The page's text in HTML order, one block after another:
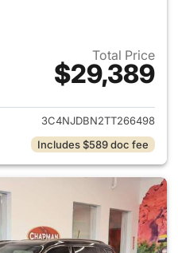
Total Price
$29,389
View details for 2026 Jeep
3C4NJDBN2TT266498
Includes $589 doc fee
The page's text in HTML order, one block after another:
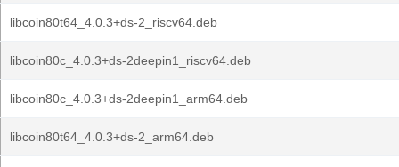
libcoin80t64_4.0.3+ds-2_riscv64.deb
libcoin80c_4.0.3+ds-2deepin1_riscv64.deb
libcoin80c_4.0.3+ds-2deepin1_arm64.deb
libcoin80t64_4.0.3+ds-2_arm64.deb
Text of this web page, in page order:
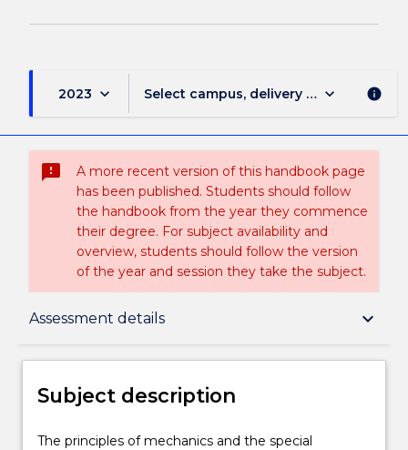
2023 keyboard_arrow_down Select campus, delivery mode, and
keyboard_arrow_down info
sms_failed
A more recent version of this handbook page
has been published. Students should follow
the handbook from the year they commence
their degree. For subject availability and
overview, students should follow the version
of the year and session they take the subject.
Assessment details keyboard_arrow_down
Subject description
Delivery
Subject description
The
The principles of mechanics and the special
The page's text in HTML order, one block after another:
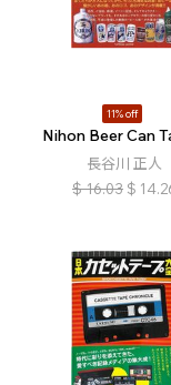
11% off
Nihon Beer Can
長谷川 正人
$ 16.03 $
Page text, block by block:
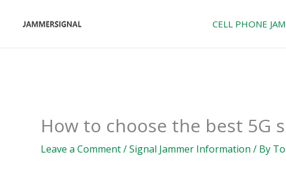
CELL PHONE
How to choose the best 5G
Leave a Comment/Signal Jammer Information / By
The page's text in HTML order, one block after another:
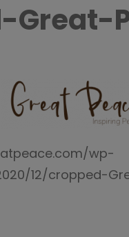
Great-
wp-
12/cropped-
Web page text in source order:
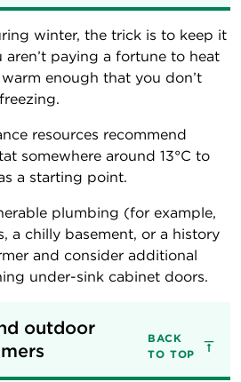
winter, the trick is to keep it
paying a fortune to heat
enough that you don’t
resources recommend
somewhere around 13°C to
a starting point.
plumbing (for example,
a chilly basement, or a history
and consider additional
under-sink cabinet doors.
outdoor
BACK
TO TOP
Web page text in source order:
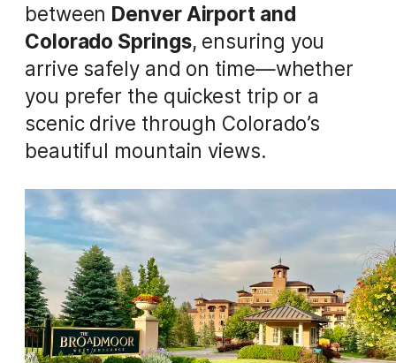
between Denver Airport and
Colorado Springs, ensuring you
arrive safely and on time—whether
you prefer the quickest trip or a
scenic drive through Colorado’s
beautiful mountain views.
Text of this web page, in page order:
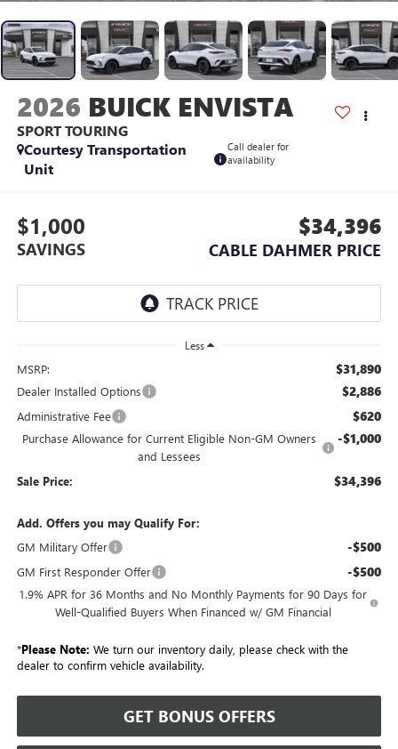
2026 BUICK ENVISTA
SPORT TOURING
Courtesy Transportation
Unit
Call dealer for
availability
$1,000
SAVINGS
$34,396
CABLE DAHMER PRICE
Less
MSRP: $31,890
Dealer Installed Options $2,886
Administrative Fee $620
Purchase Allowance for Current Eligible Non-GM Owners
and Lessees
-$1,000
Sale Price: $34,396
Add. Offers you may Qualify For:
GM Military Offer
-$500
GM First Responder Offer -$500
1.9% APR for 36 Months and No Monthly Payments for 90 Days for
Well-Qualified Buyers When Financed w/ GM Financial
*Please Note: We turn our inventory daily, please check with the
dealer to confirm vehicle availability.
GET BONUS OFFERS
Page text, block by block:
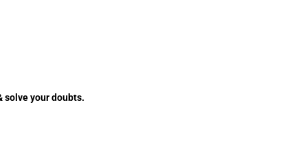
solve your doubts.
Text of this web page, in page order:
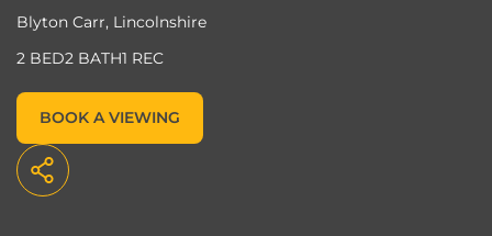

TASK OBJECTIVE: Quote every record above exactly, leaving out the pictures.

WRITTEN RESPONSE:
The page's text in HTML order, one block after another:
Total Price
$29,389
View details for 2026 Jeep
3C4NJDBN2TT266498
Includes $589 doc fee
The page's text in HTML order, one block after another:
libcoin80t64_4.0.3+ds-2_riscv64.deb
libcoin80c_4.0.3+ds-2deepin1_riscv64.deb
libcoin80c_4.0.3+ds-2deepin1_arm64.deb
libcoin80t64_4.0.3+ds-2_arm64.deb
Text of this web page, in page order:
2023 keyboard_arrow_down Select campus, delivery mode, and
keyboard_arrow_down info
sms_failed
A more recent version of this handbook page
has been published. Students should follow
the handbook from the year they commence
their degree. For subject availability and
overview, students should follow the version
of the year and session they take the subject.
Assessment details keyboard_arrow_down
Subject description
Delivery
Subject description
The
The principles of mechanics and the special
The page's text in HTML order, one block after another:
11% off
Nihon Beer Can
長谷川 正人
$ 16.03 $
Page text, block by block:
CELL PHONE
How to choose the best 5G
Leave a Comment/Signal Jammer Information / By
The page's text in HTML order, one block after another:
Great-
wp-
12/cropped-
Web page text in source order:
winter, the trick is to keep it
paying a fortune to heat
enough that you don’t
resources recommend
somewhere around 13°C to
a starting point.
plumbing (for example,
a chilly basement, or a history
and consider additional
under-sink cabinet doors.
outdoor
BACK
TO TOP
Web page text in source order:
between Denver Airport and
Colorado Springs, ensuring you
arrive safely and on time—whether
you prefer the quickest trip or a
scenic drive through Colorado’s
beautiful mountain views.
Text of this web page, in page order:
2026 BUICK ENVISTA
SPORT TOURING
Courtesy Transportation
Unit
Call dealer for
availability
$1,000
SAVINGS
$34,396
CABLE DAHMER PRICE
Less
MSRP: $31,890
Dealer Installed Options $2,886
Administrative Fee $620
Purchase Allowance for Current Eligible Non-GM Owners
and Lessees
-$1,000
Sale Price: $34,396
Add. Offers you may Qualify For:
GM Military Offer
-$500
GM First Responder Offer -$500
1.9% APR for 36 Months and No Monthly Payments for 90 Days for
Well-Qualified Buyers When Financed w/ GM Financial
*Please Note: We turn our inventory daily, please check with the
dealer to confirm vehicle availability.
GET BONUS OFFERS
Page text, block by block:
solve your doubts.
Text of this web page, in page order:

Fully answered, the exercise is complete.